The four-layer transport protocol stack of SMS (application, transmission, relay and connection) is used at this level and the transmission layer of this stack is the one that secures the text message. The GSM core network consists of the Mobile Switching Center (MSC), the Home Location Register (HLR), the Authentication Center (AuC), the Visitor Location Register (VLR), and the Equipment Identity Register (EIR), all of which are vulnerable to network-based interception, also known as SS7 interception or lawful interception. This type of interception can only be successfully conducted by law enforcement and homeland security agencies, with the help of network providers who allow the installation of surveillance hardware (SS7 boxes) on their core network based on the Communications Assistance for Law Enforcement Act (CALEA).

The purpose of CALEA is to enhance law enforcement’s ability to lawfully intercept communications by requiring telecommunications providers and telecommunications equipment manufacturers to modify and design their equipment, devices, and services to have built-in targeted interception capabilities that allow federal authorities to selectively intercept any telephone traffic. CALEA covers bulk interception of communications, not just tapping specific lines, and not all CALEA-based access requires a warrant. In general, implementing Lawful Interception is similar to implementing a conference call. While A and B are talking, C can join the conversation and listen silently.

At this network level, the main security vulnerability is lawful eavesdropping. XCrypt takes advantage of the GSM core network and sends both encrypted and non-interceptable text messages using MLSP® technology. Core network protocols cannot be enforced as the Um interface can. Actually, there is no need to tamper with these protocols and transmission layers as long as message bursts traversing this part of the cellular network can be logically concatenated (joined) by port addressing and can only be decrypted by “BParty” phones running the same XCrypt application and knowing the correct password. Consequently, no text messages can be fully intercepted by a third party using CALEA – Lawful Interception. A few encrypted SMS bursts that may be intercepted by SS7 cannot lead to SMS interception in any case. Thus, no private data is collected by this method, the privacy of the phone user is preserved from “A-party” to “B-party” phone.

Let’s face it: most of today’s encryption solutions only care about the text itself, neglecting the metadata of messages that continue to be sent over the network in plain text due to network requirements. Law enforcement and other actors take advantage of this by collecting unencrypted metadata to characterize the encrypted data, and metadata in this way is a valuable source of information for them.

The use of MLSP® technology at both the perimeter and core network levels means that it is not possible to collect unencrypted message metadata, i.e. there is no way to extract any information other than the encrypted message.
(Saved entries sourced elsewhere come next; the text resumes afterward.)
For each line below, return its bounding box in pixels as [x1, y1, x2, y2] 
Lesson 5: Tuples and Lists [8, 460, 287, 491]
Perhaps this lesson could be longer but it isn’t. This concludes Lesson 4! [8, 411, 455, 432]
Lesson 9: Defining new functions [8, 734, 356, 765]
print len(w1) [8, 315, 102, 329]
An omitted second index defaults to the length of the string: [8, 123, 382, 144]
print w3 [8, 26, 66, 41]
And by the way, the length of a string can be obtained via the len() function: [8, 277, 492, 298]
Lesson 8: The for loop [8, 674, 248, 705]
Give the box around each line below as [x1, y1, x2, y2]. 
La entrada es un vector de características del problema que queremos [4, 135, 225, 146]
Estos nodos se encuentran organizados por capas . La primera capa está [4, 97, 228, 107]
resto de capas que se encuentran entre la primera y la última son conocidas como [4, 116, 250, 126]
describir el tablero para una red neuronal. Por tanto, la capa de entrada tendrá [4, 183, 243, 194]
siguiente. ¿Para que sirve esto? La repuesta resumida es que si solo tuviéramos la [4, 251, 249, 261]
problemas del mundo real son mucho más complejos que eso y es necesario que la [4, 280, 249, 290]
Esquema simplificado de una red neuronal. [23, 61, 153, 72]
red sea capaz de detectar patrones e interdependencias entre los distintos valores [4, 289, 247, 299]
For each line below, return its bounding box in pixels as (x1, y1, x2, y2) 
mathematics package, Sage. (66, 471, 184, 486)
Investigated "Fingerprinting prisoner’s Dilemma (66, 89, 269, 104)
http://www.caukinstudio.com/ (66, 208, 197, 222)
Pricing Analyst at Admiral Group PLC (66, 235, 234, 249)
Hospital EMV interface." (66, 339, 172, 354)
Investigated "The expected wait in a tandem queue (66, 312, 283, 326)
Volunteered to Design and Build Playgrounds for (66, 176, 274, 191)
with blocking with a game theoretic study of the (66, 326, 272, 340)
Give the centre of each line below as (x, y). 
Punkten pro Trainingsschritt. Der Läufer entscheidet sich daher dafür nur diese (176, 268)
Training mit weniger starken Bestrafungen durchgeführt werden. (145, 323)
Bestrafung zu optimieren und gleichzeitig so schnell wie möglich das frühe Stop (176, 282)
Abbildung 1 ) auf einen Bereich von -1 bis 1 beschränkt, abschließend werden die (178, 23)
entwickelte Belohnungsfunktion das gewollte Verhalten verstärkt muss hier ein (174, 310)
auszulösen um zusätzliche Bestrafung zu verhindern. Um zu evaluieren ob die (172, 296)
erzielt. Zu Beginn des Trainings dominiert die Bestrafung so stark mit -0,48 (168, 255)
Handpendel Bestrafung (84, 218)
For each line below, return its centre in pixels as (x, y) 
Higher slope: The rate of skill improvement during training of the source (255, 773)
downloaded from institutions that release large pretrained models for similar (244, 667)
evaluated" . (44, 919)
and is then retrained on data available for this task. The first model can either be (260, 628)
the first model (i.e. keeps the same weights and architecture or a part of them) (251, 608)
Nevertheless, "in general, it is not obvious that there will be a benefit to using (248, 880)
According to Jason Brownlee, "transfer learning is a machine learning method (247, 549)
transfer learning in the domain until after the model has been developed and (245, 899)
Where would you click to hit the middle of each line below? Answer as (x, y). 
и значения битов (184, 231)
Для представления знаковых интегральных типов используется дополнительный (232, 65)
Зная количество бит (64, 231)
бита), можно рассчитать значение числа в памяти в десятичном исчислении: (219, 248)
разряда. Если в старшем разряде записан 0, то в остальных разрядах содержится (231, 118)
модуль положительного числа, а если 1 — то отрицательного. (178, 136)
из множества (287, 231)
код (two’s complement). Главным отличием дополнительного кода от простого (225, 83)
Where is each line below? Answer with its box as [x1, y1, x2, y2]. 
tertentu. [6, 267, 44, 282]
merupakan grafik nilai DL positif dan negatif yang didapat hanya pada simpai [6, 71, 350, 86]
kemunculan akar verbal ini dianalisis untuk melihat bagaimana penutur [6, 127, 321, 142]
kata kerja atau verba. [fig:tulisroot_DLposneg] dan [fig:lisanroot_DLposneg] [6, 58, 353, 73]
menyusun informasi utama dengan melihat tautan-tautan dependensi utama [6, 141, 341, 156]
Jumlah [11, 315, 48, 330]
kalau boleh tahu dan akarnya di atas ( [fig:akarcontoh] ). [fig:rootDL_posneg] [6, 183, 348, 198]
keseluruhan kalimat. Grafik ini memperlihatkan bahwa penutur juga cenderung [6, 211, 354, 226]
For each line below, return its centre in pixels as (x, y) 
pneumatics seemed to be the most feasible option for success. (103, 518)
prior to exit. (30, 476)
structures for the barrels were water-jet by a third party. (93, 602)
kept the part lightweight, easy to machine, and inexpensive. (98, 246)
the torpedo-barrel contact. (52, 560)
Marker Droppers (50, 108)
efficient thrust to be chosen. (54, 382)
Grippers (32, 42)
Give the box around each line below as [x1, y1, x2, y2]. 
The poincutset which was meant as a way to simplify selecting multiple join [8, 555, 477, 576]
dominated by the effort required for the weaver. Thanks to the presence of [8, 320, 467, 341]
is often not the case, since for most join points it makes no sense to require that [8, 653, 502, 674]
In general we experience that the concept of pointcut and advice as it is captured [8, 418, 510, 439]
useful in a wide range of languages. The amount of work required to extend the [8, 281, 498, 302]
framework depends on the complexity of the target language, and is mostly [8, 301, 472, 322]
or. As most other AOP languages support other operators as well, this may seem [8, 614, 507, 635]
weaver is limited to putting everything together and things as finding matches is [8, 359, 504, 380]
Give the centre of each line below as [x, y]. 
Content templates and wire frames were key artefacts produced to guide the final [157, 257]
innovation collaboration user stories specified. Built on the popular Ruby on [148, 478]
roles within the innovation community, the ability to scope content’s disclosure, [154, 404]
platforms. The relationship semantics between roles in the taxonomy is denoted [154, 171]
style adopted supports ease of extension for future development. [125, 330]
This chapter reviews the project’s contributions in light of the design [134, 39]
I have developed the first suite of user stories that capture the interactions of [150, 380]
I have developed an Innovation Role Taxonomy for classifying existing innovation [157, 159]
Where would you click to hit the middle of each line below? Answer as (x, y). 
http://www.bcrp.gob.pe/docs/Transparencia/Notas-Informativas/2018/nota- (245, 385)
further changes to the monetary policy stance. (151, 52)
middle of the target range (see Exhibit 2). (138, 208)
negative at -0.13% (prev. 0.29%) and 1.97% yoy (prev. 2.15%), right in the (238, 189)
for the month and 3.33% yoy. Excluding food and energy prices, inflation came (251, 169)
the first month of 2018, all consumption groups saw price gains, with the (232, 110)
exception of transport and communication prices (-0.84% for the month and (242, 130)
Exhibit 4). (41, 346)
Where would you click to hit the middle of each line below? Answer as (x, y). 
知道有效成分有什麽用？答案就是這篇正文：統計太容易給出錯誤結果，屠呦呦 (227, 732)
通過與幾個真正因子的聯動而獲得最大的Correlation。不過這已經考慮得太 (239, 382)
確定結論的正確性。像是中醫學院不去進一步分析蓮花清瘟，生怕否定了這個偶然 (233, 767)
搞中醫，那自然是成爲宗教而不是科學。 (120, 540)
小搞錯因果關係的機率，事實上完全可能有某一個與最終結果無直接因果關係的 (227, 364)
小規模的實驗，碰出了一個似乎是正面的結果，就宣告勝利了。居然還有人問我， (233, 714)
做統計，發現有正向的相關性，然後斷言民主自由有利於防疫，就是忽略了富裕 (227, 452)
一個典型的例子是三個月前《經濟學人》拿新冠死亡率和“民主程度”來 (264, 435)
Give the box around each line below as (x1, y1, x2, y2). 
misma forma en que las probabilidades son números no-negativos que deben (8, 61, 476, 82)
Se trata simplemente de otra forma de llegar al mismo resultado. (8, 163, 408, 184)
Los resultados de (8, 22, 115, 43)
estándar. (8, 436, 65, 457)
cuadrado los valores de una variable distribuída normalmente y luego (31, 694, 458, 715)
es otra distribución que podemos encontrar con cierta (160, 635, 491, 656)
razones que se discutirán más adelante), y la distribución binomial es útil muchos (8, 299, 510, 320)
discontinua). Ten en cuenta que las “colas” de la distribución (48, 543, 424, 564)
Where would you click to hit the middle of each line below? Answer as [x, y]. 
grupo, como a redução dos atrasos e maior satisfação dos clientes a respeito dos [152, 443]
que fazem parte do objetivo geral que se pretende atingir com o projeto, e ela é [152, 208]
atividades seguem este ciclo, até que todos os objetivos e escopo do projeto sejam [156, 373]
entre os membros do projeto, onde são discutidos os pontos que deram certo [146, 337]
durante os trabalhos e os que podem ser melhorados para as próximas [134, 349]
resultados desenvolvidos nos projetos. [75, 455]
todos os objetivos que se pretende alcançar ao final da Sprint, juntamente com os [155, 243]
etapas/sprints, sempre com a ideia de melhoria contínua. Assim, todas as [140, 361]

It has long been known that it doesn’t matter how secure your organization or your personal information and assets are if you connect them to less secure third parties. So remember: servers are third parties.

True end-to-end encryption does not require third parties on the path from “A-party” to “B-party”.

To ensure the highest level of security and privacy, XCrypt does not require an Internet connection, third-party servers or monthly subscriptions. All processes and protocols run locally on the phones (on the sandbox partition) and in this way provide not only true, unbreakable end-to-end encryption, but also non-attackable messages for the reasons explained above.

XCrypt has already been implemented by default in XCell Basic v3 Stealth Phones, in both Basic and Advanced versions.

Now XCrypt MLSP® is also installed on XStealth Phone, our Android Ultra Secure Stealth Phone.